The more interesting betting angles are in the progression markets. Morocco at 1/9 to qualify from Group C is effectively a certainty play that makes more sense as an accumulator leg than a standalone bet. The more compelling price is Morocco to win the group – currently around 4/1 – which is genuinely interesting if you believe their counter-attacking system can contain or defeat Brazil in the opening fixture. BetMGM’s group preview analysts argued that Morocco’s defensive metrics against elite European opposition make them a live underdog in the Brazil fixture at +400, and their record in knockout football against higher-ranked teams across the 2022 tournament provides historical evidence for exactly this kind of upset.

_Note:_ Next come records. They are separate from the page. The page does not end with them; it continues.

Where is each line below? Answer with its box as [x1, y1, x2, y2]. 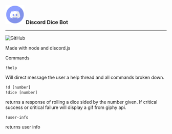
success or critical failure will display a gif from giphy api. [5, 104, 126, 110]
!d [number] [5, 85, 31, 90]
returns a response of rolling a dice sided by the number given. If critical [5, 99, 158, 105]
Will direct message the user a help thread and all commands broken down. [5, 74, 165, 81]
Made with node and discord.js [5, 45, 71, 51]
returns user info [5, 124, 41, 130]
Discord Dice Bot [25, 18, 68, 26]
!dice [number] [5, 90, 38, 95]
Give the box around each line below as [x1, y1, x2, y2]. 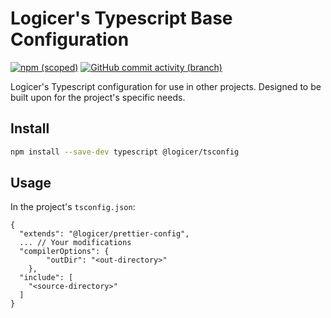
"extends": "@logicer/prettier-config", [19, 229, 190, 239]
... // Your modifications [19, 238, 132, 248]
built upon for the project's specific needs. [10, 91, 186, 103]
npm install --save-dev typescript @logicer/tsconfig [10, 147, 240, 157]
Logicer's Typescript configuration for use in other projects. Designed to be [10, 80, 322, 92]
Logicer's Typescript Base [10, 7, 233, 30]
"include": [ [19, 273, 74, 283]
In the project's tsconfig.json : [10, 201, 136, 213]
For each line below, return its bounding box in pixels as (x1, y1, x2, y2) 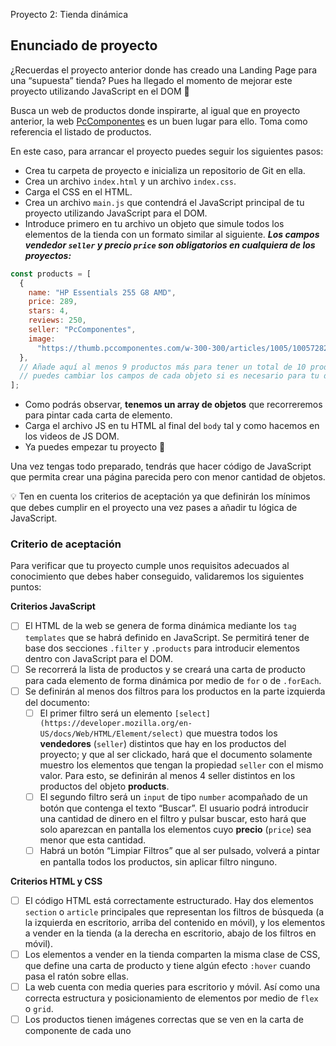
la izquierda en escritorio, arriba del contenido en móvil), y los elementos (24, 916, 326, 928)
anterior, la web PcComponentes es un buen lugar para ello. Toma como (10, 115, 308, 127)
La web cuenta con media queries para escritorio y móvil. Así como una (24, 980, 321, 993)
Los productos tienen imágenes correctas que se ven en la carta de (24, 1014, 304, 1026)
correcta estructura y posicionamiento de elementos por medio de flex (24, 992, 319, 1004)
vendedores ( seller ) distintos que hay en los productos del (39, 737, 287, 749)
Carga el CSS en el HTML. (24, 185, 133, 198)
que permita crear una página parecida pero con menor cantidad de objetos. (10, 471, 326, 483)
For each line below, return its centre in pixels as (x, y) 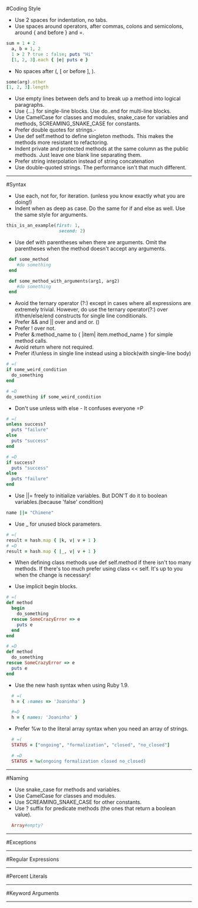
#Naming (17, 778)
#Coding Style (24, 9)
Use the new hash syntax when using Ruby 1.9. (72, 685)
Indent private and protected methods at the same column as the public (101, 149)
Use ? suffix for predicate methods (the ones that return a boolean (95, 808)
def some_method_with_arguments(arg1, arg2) (64, 281)
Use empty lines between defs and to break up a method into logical (98, 99)
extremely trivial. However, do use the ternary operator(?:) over (91, 310)
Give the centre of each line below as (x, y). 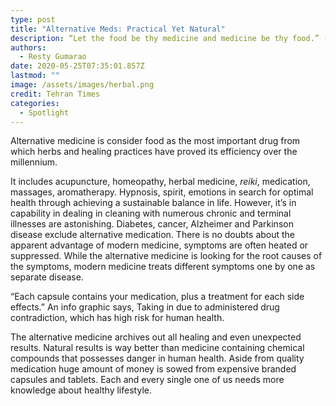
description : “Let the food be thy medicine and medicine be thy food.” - (169, 38)
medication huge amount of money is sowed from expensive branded (153, 369)
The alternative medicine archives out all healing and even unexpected (156, 337)
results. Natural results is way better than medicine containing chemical (157, 348)
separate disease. (47, 277)
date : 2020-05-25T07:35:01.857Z (77, 66)
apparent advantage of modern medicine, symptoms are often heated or (159, 245)
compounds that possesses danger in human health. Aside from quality (157, 358)
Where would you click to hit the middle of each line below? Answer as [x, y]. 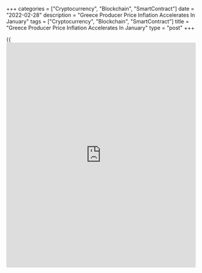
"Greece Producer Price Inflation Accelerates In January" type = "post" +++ [100, 28]
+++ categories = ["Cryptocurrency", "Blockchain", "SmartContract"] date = [100, 9]
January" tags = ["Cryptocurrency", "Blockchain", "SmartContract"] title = [98, 21]
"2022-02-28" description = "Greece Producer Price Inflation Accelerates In [101, 15]
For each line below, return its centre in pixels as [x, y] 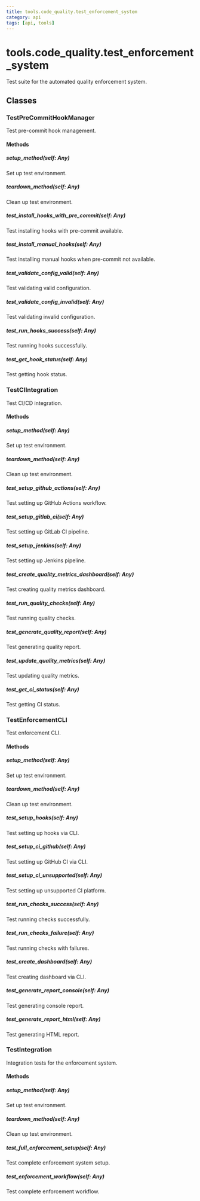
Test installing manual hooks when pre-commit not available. [81, 259]
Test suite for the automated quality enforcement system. [77, 82]
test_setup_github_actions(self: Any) [53, 487]
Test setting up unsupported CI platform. [56, 890]
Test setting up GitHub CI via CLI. [47, 861]
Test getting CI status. [33, 704]
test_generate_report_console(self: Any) [58, 990]
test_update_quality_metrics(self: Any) [56, 660]
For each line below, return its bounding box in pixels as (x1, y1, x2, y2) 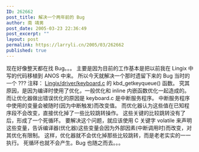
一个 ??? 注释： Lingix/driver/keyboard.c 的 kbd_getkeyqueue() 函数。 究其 (6, 79, 190, 86)
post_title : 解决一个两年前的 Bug (6, 14, 85, 20)
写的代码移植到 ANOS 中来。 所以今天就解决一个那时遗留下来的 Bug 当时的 (6, 72, 190, 79)
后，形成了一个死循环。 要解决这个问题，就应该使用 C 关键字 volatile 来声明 (6, 117, 192, 124)
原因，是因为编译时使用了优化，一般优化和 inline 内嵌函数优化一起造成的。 (6, 87, 190, 94)
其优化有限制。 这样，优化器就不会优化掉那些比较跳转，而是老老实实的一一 (6, 132, 191, 139)
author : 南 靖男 (6, 20, 44, 26)
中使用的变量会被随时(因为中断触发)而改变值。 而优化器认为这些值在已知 (6, 102, 185, 109)
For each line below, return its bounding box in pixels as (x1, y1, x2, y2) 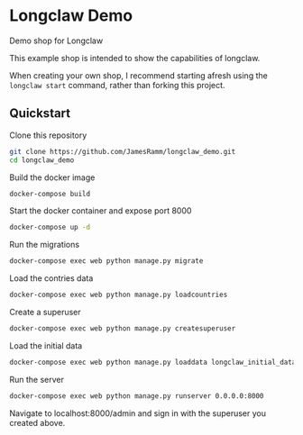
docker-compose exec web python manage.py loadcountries (9, 290, 228, 300)
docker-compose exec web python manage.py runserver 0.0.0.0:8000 (9, 391, 264, 401)
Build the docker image (9, 172, 96, 183)
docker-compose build (9, 189, 91, 198)
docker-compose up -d (9, 222, 91, 232)
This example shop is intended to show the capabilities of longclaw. (9, 52, 261, 63)
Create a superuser (9, 307, 81, 317)
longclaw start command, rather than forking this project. (9, 79, 225, 90)

For the tournament at large, Morocco at 50/1 represents the African continent’s clearest value proposition. Of the nine African qualifiers at this tournament, none carry the tactical sophistication, the European talent pool or the proven knockout mentality that Morocco possess. The managerial change is a genuine risk that the market has correctly factored in, but the players remain, the defensive system is established, and Hakimi’s individual quality in the bracket could produce decisive moments in the early knockout rounds. At 50/1, a small outright position is defensible as a long-shot value punt backed by evidence rather than sentiment. For all the latest Morocco prices, visit our World Cup 2026 odds hub.

Our prediction: Morocco to qualify second from Group C behind Brazil, advance through the Round of 32 in a tight encounter against the USA or a comparable Group D qualifier, and exit at the Round of 16 against a major European opponent. The caveat is that if Ouahbi solves the central defensive question quickly and Amrabat returns to 2022 form, the quarter-final scenario is entirely plausible for a team that reached the semi-finals four years ago and whose key players are at the peak of their careers.

Morocco’s story at the 2026 World Cup is one of transition carrying the weight of history. The players who electrified the world in Qatar are mostly still here, older and more experienced, playing under a manager who must earn their trust in the space of three group matches. That precarious, compelling dynamic makes the Atlas Lions one of the most watchable – and most difficult to definitively price – teams in North America this summer.